Как и у Тамары, у меня были свои находки.
Разбирая после кончины матери старые письма — ее самой и к ней, — я обнаружил несколько страничек, графленных в клеточку, исписанных карандашом.
Господи, как живучи и нетленны эти бесхитростные тетрадные листки, исчерканные ломким грифелем, — в отличие, скажем, от почтенных книжных страниц с россыпью четких шрифтов, виньеток и буквиц, столь явно рассчитанных на вечную жизнь, на неубывающее внимание читающей публики и вовсе не готовых к тому, что по прошествии очень недолгого времени в них никто и не захочет вникнуть!..
Но это, может быть, и справедливо.
Я и раньше видел это письмо, даже пробегал его глазами, но, не найдя в нем ничего существенного, совал обратно в пачку, перевязанную тесьмой.
Причина проста: тогда я еще не писал этой книги и даже не задумывался о ней.
Теперь же старое письмо приковало к себе мой взгляд и мою душу.
Оно тоже не было снабжено датой — ну, какой может быть год, какой месяц, какой день, когда речь идет о любви! — зато обозначено, что после пяти утра…
Вероятно, его следует датировать промежутком времени между 1 мая 1926 года, когда мой отец прибыл в Россию на пароходе «Иония», и 23 ноября того же года, когда мои отец и мать стали мужем и женой.
Он с нею еще на «вы»: «…Но Вы ушли», «…не думал Вас обидеть». В любовном письме он называет ее по имени-отчеству: «Лидия Андреевна…», но иногда прибегает и к уменьшительному: «Лидишок».

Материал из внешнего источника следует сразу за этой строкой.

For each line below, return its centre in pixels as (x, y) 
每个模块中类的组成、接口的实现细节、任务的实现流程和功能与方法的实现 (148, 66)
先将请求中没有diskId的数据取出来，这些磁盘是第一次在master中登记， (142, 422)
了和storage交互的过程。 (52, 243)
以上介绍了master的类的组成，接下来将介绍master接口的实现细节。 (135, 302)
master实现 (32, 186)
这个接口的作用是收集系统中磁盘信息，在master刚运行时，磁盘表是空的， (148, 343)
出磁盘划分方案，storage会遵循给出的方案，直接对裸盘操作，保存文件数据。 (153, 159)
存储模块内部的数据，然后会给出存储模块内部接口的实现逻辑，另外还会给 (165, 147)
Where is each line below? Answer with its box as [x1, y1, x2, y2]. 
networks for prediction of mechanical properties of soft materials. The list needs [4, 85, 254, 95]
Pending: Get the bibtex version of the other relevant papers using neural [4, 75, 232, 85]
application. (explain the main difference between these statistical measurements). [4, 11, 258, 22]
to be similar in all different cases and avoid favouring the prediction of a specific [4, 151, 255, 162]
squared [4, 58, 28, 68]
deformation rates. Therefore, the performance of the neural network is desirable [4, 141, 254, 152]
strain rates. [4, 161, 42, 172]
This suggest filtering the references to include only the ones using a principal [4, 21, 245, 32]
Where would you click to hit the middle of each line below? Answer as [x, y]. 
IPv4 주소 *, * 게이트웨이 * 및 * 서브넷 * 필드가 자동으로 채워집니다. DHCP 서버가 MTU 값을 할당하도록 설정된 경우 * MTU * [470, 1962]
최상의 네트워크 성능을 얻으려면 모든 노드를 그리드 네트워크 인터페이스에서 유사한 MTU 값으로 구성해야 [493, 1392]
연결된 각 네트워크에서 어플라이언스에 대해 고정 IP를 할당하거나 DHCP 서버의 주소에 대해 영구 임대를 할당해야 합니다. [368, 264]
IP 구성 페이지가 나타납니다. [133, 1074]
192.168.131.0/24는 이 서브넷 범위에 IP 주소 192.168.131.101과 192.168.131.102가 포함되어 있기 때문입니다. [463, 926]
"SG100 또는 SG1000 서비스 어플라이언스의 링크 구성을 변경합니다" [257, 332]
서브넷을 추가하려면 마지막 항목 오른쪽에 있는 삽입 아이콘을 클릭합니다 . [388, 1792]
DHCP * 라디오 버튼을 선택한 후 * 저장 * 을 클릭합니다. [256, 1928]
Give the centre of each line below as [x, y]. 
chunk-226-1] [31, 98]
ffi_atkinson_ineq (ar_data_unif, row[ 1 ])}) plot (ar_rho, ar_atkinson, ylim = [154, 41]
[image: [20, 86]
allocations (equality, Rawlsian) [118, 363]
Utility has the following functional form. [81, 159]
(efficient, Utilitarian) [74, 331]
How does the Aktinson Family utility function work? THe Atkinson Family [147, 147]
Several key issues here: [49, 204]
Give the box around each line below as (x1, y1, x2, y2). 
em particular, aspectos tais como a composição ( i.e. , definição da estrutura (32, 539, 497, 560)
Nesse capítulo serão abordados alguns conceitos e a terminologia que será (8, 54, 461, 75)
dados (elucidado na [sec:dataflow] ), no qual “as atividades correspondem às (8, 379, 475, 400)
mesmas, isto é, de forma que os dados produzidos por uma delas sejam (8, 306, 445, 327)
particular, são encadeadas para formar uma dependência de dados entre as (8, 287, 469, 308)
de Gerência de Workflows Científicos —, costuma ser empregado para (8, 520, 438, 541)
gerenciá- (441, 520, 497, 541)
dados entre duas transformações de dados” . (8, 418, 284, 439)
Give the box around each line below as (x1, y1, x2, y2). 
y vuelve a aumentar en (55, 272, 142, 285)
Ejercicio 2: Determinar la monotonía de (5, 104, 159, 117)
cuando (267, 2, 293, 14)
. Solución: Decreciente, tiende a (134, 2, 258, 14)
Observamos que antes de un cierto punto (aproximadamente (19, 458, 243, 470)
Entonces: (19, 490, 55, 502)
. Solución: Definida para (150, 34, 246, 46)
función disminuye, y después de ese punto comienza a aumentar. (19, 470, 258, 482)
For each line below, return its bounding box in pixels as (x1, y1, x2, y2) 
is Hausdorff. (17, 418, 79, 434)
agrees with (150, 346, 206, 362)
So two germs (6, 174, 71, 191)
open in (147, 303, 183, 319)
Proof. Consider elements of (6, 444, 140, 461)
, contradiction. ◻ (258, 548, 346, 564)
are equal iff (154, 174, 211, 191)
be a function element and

Он не чурается исповеди: есть строки о былом. Впрочем, пусть заговорит само письмо, я привожу его без изъятий.
Мне трудно было говорить, но, думаю, еще труднее будет написать… Думал я по этому поводу очень много — да и было ведь времени достаточно: как всегда — не спал с 5 часов. Думал-ждал, что Вы заглянете и одним взглядом рассеете всё. Но Вы ушли — умышленно избегая меня.
Не люблю писать замысловатыми фразами — но должен сказать, что особенно сегодня — сердце обливается кровью, ибо вижу, что если не сумею убедить Вас в том, что и не думал Вас обидеть, — то не смогу в дальнейшем быть на Ваших глазах и чувствовать, что причиняю Вам неприятность.
Сейчас, как и тогда, при том злополучном разговоре — думаю прежде всего о Вашем спокойствии и благополучии. Вы это знаете, но думаю, что повторить можно — особенно осознав, как Вас люблю и, поверьте, что лишиться Вас для меня было бы сейчас большим ударом, чем лишиться даже Маки, которую я, знаете, очень люблю; чем сесть в тюрьму, — одним словом с болью и кровью вырвать собственное сердце.
Я Вам уже рассказывал, что после очень уж большого промежутка времени — это было еще в дни моей юности, я тогда любил и был обманут — это первое большое чувство, которое… и которое так глупо и безрассудно комкается.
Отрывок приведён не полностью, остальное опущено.